#### The problem
The answer must consist solely of the lines below starting at the one containing "LSTM Recurrent Neural" and ending at the one containing "Environment can now", repeated exactly, with both ends included and all pictures omitted.
*** Begin section ***
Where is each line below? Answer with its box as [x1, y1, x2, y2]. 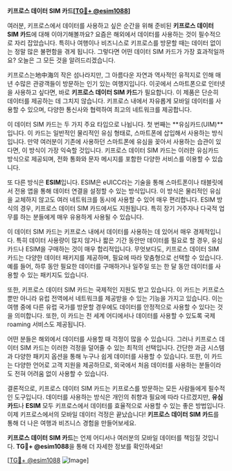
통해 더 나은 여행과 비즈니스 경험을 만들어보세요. [7, 419, 137, 427]
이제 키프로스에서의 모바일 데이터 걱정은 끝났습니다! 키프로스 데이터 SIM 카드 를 [7, 410, 220, 418]
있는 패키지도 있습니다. [27, 271, 89, 279]
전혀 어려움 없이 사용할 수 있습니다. [14, 370, 109, 377]
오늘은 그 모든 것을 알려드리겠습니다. [17, 56, 116, 64]
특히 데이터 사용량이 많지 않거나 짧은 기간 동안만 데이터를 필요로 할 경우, [16, 236, 210, 245]
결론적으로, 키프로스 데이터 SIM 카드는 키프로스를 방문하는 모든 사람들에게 [7, 384, 207, 392]
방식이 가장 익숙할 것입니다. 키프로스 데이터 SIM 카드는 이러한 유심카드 [28, 146, 220, 154]
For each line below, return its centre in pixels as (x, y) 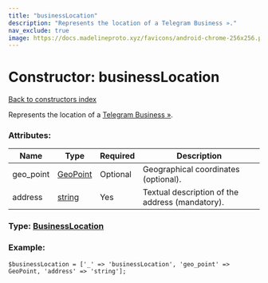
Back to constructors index (53, 100)
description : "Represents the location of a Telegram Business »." (123, 23)
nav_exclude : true (39, 30)
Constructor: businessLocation (114, 77)
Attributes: (30, 136)
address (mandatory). (183, 202)
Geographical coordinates (191, 170)
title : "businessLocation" (53, 16)
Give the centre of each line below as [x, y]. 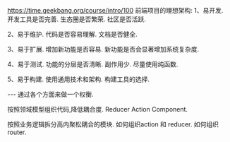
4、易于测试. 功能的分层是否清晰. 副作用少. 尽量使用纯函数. [93, 64]
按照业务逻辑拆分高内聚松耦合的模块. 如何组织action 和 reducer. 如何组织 [113, 124]
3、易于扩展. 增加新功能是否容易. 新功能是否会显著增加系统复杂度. [103, 49]
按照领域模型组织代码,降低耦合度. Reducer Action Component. [98, 109]
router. [17, 132]
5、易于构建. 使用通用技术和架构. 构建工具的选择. [79, 79]
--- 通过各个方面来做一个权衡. [50, 94]
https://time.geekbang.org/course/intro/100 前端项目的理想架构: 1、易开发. [115, 10]
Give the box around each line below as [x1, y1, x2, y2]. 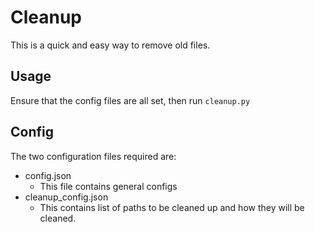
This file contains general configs [39, 180, 178, 192]
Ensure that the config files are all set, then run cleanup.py [10, 94, 251, 106]
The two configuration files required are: [10, 150, 177, 162]
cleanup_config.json [24, 191, 109, 203]
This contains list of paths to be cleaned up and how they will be [39, 201, 305, 213]
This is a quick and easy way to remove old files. [10, 39, 211, 51]
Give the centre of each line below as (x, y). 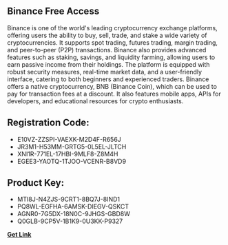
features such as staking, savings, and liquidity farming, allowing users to (111, 57)
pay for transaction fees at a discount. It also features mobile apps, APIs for (114, 94)
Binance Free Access (53, 11)
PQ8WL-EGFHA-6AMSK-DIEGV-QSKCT (73, 206)
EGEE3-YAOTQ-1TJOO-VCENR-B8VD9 (71, 161)
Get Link (19, 235)
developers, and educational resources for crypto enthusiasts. (95, 101)
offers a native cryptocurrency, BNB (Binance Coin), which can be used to (112, 86)
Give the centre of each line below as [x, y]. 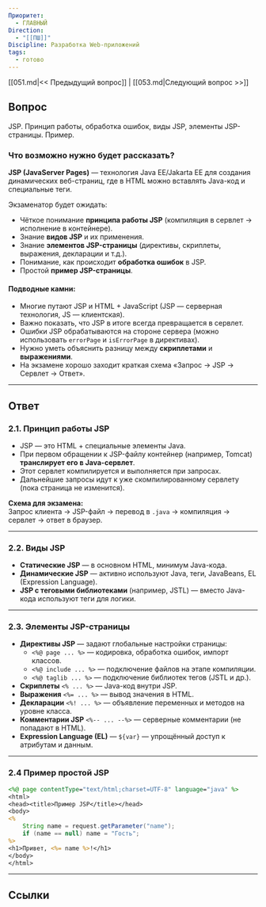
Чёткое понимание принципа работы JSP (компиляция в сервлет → [136, 219]
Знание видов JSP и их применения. [82, 236]
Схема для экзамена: [46, 503]
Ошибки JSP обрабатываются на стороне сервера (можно [119, 332]
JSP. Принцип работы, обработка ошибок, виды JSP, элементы [116, 126]
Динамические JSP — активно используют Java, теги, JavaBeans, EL [138, 574]
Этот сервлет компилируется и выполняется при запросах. [120, 471]
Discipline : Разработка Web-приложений [74, 45]
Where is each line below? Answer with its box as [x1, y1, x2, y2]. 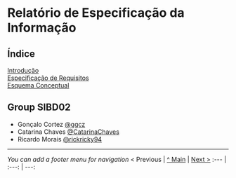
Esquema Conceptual [7, 81, 70, 89]
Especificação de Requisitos [7, 74, 89, 82]
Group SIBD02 [7, 102, 72, 114]
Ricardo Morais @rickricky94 [17, 135, 103, 143]
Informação [7, 20, 77, 36]
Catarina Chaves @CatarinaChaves [17, 128, 119, 136]
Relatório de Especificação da [7, 5, 185, 21]
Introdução [7, 67, 39, 74]
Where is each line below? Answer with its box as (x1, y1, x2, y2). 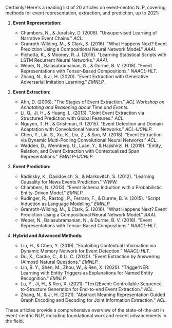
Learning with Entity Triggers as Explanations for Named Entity (20, 270, 153, 276)
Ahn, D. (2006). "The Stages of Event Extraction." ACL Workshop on (20, 99, 165, 105)
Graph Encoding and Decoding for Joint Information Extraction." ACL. (20, 297, 167, 303)
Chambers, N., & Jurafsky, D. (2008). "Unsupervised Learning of (20, 30, 158, 35)
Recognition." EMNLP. (20, 275, 67, 281)
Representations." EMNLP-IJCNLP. (20, 154, 94, 159)
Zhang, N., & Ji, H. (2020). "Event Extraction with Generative (20, 74, 149, 79)
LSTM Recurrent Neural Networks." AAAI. (20, 57, 109, 63)
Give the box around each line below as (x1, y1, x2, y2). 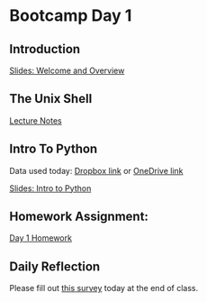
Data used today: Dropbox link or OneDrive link (9, 165, 184, 176)
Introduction (9, 41, 81, 57)
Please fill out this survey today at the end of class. (9, 283, 199, 294)
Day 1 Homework (9, 233, 72, 243)
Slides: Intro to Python (9, 182, 92, 194)
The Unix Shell (9, 91, 93, 106)
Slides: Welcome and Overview (9, 65, 125, 76)
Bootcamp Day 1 (9, 5, 132, 26)
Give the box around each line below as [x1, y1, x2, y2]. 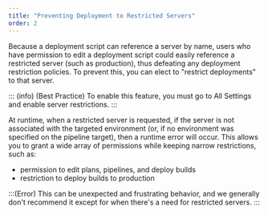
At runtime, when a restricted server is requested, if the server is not [8, 115, 234, 124]
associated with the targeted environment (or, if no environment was [8, 124, 234, 133]
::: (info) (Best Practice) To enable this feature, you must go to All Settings [8, 91, 252, 100]
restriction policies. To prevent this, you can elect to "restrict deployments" [8, 67, 257, 76]
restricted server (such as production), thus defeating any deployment [8, 58, 241, 68]
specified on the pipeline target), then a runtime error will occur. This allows [8, 132, 258, 141]
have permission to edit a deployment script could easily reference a [8, 50, 235, 59]
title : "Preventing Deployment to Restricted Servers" [8, 11, 196, 20]
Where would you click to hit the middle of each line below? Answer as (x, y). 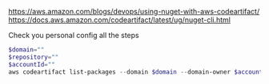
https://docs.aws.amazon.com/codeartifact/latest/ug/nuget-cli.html (119, 20)
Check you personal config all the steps (74, 35)
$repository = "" (34, 57)
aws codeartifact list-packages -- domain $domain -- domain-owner (119, 72)
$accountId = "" (32, 64)
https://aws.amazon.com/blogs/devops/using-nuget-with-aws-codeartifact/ (134, 11)
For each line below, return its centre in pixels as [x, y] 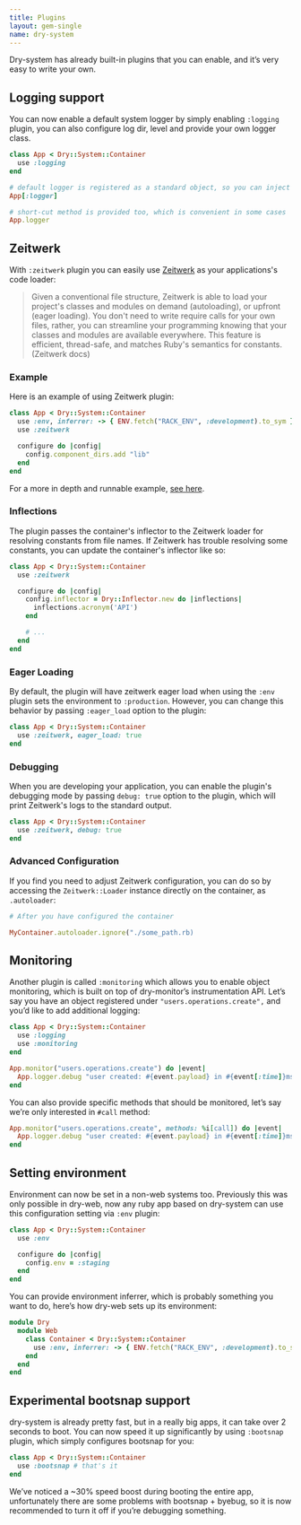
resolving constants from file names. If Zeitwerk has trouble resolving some [149, 540]
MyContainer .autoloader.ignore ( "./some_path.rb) [102, 932]
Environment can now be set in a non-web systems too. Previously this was [149, 1194]
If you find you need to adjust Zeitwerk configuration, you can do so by [140, 881]
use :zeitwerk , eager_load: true [80, 735]
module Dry [30, 1323]
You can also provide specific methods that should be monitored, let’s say [146, 1102]
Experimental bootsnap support [100, 1400]
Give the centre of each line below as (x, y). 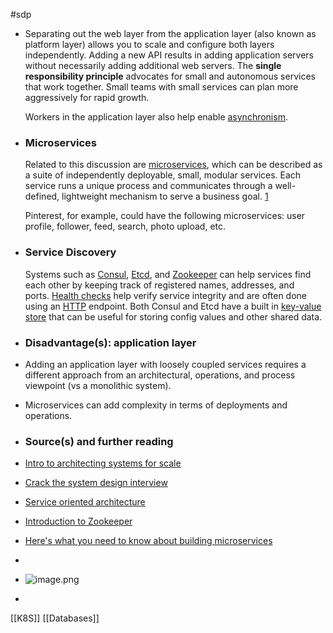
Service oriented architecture (85, 502)
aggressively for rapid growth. (87, 97)
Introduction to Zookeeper (78, 521)
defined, (42, 196)
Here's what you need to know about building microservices (148, 541)
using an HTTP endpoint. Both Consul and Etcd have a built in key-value (173, 306)
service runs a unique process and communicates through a (148, 186)
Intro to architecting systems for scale (103, 463)
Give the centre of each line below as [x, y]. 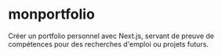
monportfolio [52, 14]
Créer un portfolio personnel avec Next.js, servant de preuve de [111, 36]
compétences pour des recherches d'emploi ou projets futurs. [109, 44]
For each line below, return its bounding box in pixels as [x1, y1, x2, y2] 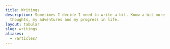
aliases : [5, 31, 24, 36]
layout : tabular [5, 21, 40, 27]
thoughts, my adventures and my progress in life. [10, 17, 120, 22]
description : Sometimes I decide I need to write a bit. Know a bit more [5, 12, 165, 17]
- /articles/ [10, 36, 38, 41]
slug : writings [5, 27, 38, 32]
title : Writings [5, 7, 40, 13]
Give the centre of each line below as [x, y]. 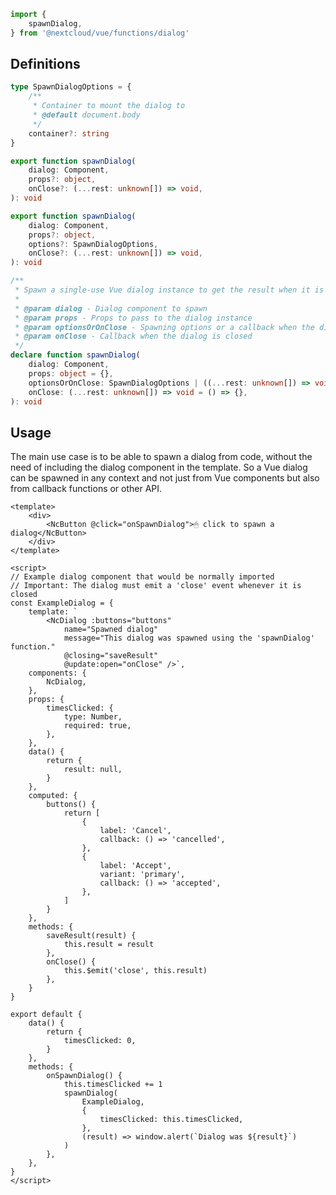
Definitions [45, 64]
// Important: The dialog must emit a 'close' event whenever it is [156, 586]
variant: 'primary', [142, 875]
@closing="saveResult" [111, 656]
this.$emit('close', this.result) [135, 971]
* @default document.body [86, 115]
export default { [46, 1015]
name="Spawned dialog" [111, 630]
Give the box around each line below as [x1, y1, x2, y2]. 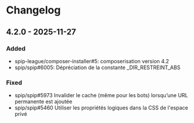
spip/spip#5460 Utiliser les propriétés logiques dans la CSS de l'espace [14, 104, 189, 111]
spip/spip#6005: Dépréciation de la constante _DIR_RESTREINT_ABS [14, 64, 181, 71]
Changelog [6, 4, 61, 17]
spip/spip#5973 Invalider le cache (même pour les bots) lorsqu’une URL [14, 92, 189, 99]
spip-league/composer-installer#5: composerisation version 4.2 [14, 57, 169, 64]
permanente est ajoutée [14, 98, 73, 105]
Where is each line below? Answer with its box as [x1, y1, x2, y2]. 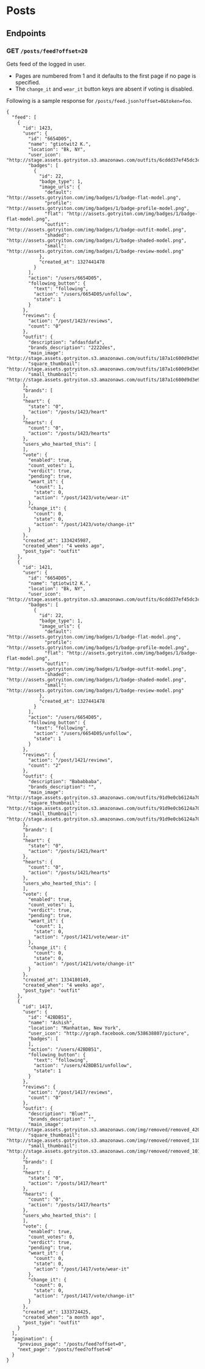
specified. [15, 78, 41, 86]
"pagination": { [12, 1335, 53, 1341]
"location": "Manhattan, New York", [28, 1025, 121, 1031]
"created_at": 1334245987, [22, 537, 92, 544]
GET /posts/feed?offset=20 [6, 47, 88, 55]
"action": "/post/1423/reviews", [28, 318, 113, 324]
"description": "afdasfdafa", [28, 339, 105, 345]
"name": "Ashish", [28, 1019, 75, 1026]
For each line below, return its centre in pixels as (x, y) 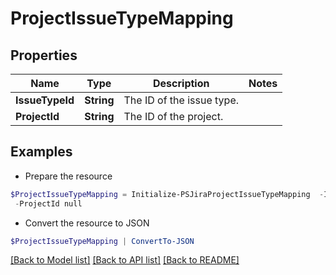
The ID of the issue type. (181, 100)
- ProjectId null (48, 203)
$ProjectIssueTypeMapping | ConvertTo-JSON (102, 241)
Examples (41, 152)
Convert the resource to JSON (87, 223)
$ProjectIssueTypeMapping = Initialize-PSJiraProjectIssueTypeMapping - (167, 194)
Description (181, 83)
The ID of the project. (173, 116)
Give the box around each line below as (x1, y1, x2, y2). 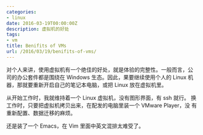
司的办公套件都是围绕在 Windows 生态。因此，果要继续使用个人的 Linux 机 (6, 74, 194, 81)
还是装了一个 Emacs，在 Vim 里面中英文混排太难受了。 (6, 122, 144, 130)
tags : (6, 32, 20, 38)
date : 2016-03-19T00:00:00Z (6, 20, 78, 26)
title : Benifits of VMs (6, 43, 67, 49)
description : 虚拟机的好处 (6, 26, 69, 32)
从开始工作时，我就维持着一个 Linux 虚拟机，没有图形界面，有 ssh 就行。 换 (6, 94, 197, 101)
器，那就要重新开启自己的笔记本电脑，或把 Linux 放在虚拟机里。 (6, 81, 168, 88)
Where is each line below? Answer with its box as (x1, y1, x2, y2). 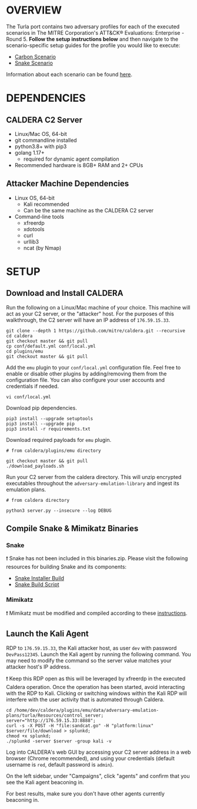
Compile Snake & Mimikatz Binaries (6, 524, 139, 534)
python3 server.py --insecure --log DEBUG (6, 507, 112, 514)
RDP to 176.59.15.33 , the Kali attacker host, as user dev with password (6, 644, 177, 651)
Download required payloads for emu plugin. (6, 436, 112, 443)
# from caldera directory (6, 497, 69, 503)
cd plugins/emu (6, 348, 44, 354)
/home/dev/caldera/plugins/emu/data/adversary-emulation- (14, 707, 159, 713)
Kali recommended (23, 201, 69, 208)
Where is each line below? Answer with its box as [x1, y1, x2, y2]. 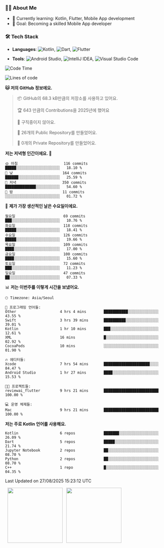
*** End section ***
#### Problem solution
LSTM Recurrent Neural Networks." AAAI. (20, 57, 109, 63)
Give the box around each line below as (x1, y1, x2, y2). 
Data used today: Dropbox link or OneDrive link (9, 165, 184, 176)
Introduction (9, 41, 81, 57)
Please fill out this survey today at the end of class. (9, 283, 199, 294)
Day 1 Homework (9, 233, 72, 243)
Slides: Intro to Python (9, 182, 92, 194)
The Unix Shell (9, 91, 93, 106)
Slides: Welcome and Overview (9, 65, 125, 76)
Bootcamp Day 1 (9, 5, 132, 26)
Give the box around each line below as [x1, y1, x2, y2]. 
At runtime, when a restricted server is requested, if the server is not [8, 115, 234, 124]
associated with the targeted environment (or, if no environment was [8, 124, 234, 133]
::: (info) (Best Practice) To enable this feature, you must go to All Settings [8, 91, 252, 100]
restriction policies. To prevent this, you can elect to "restrict deployments" [8, 67, 257, 76]
restricted server (such as production), thus defeating any deployment [8, 58, 241, 68]
specified on the pipeline target), then a runtime error will occur. This allows [8, 132, 258, 141]
have permission to edit a deployment script could easily reference a [8, 50, 235, 59]
title : "Preventing Deployment to Restricted Servers" [8, 11, 196, 20]
Where would you click to hit the middle of each line below? Answer as (x, y). 
https://docs.aws.amazon.com/codeartifact/latest/ug/nuget-cli.html (119, 20)
Check you personal config all the steps (74, 35)
$repository = "" (34, 57)
aws codeartifact list-packages -- domain $domain -- domain-owner (119, 72)
$accountId = "" (32, 64)
https://aws.amazon.com/blogs/devops/using-nuget-with-aws-codeartifact/ (134, 11)
For each line below, return its centre in pixels as [x, y] 
resolving constants from file names. If Zeitwerk has trouble resolving some [149, 540]
MyContainer .autoloader.ignore ( "./some_path.rb) [102, 932]
Environment can now be set in a non-web systems too. Previously this was [149, 1194]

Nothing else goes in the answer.